> _Work item_
Count, in the data that follows, every line with the string "xuperchain", and give that count as the whole reply.

> _Data section_

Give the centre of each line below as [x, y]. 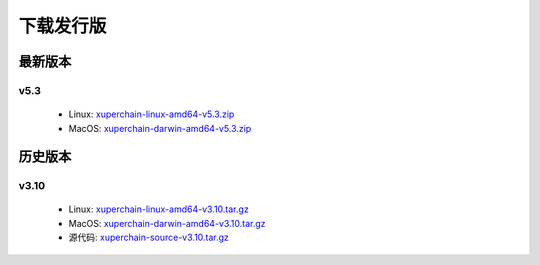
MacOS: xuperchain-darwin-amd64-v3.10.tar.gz [167, 223]
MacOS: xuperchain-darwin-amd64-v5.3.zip [160, 128]
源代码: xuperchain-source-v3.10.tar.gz [149, 237]
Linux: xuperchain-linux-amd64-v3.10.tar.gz [158, 209]
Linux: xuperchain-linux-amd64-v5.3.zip [151, 114]
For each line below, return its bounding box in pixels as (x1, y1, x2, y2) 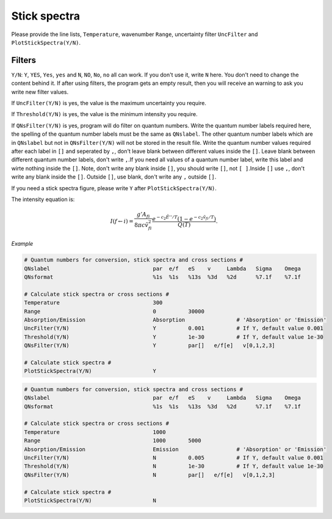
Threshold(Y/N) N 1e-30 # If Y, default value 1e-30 (24, 463, 323, 470)
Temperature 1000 (24, 429, 166, 435)
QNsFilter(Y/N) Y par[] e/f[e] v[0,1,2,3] (24, 342, 276, 349)
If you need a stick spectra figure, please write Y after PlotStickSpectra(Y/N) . (11, 184, 217, 192)
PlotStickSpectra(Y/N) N (24, 497, 157, 504)
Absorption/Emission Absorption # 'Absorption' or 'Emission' (24, 316, 327, 323)
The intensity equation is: (11, 196, 75, 203)
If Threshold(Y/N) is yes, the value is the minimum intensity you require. (11, 111, 198, 118)
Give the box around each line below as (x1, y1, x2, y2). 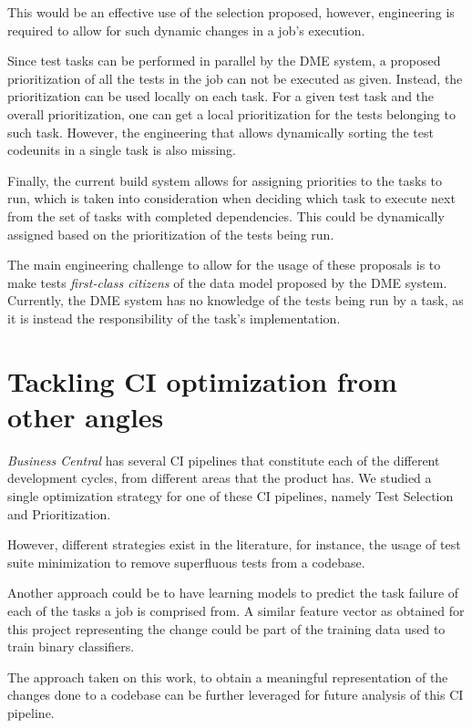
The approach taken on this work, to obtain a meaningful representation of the (7, 667, 448, 686)
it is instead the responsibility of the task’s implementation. (7, 308, 341, 327)
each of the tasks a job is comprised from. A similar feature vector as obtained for (7, 600, 465, 620)
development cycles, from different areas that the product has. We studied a (7, 468, 432, 487)
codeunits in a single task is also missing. (7, 140, 236, 159)
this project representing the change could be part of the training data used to (7, 619, 446, 638)
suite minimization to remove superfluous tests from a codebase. (7, 552, 365, 571)
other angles (7, 397, 164, 435)
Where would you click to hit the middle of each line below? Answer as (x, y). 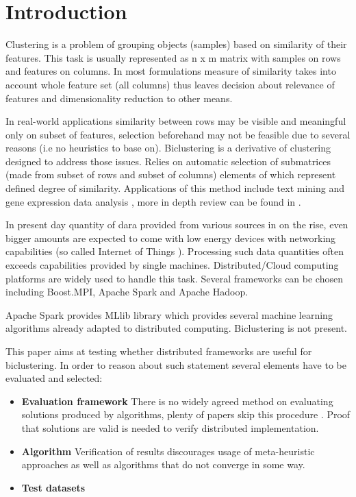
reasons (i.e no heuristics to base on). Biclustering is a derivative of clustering (168, 148)
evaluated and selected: (54, 378)
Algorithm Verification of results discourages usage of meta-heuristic (168, 451)
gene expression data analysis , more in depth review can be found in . (153, 201)
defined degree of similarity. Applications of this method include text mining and (175, 188)
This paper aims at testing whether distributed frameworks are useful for (159, 351)
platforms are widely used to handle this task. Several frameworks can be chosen (174, 278)
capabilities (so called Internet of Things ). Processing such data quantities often (175, 251)

> _Solution for this problem_
5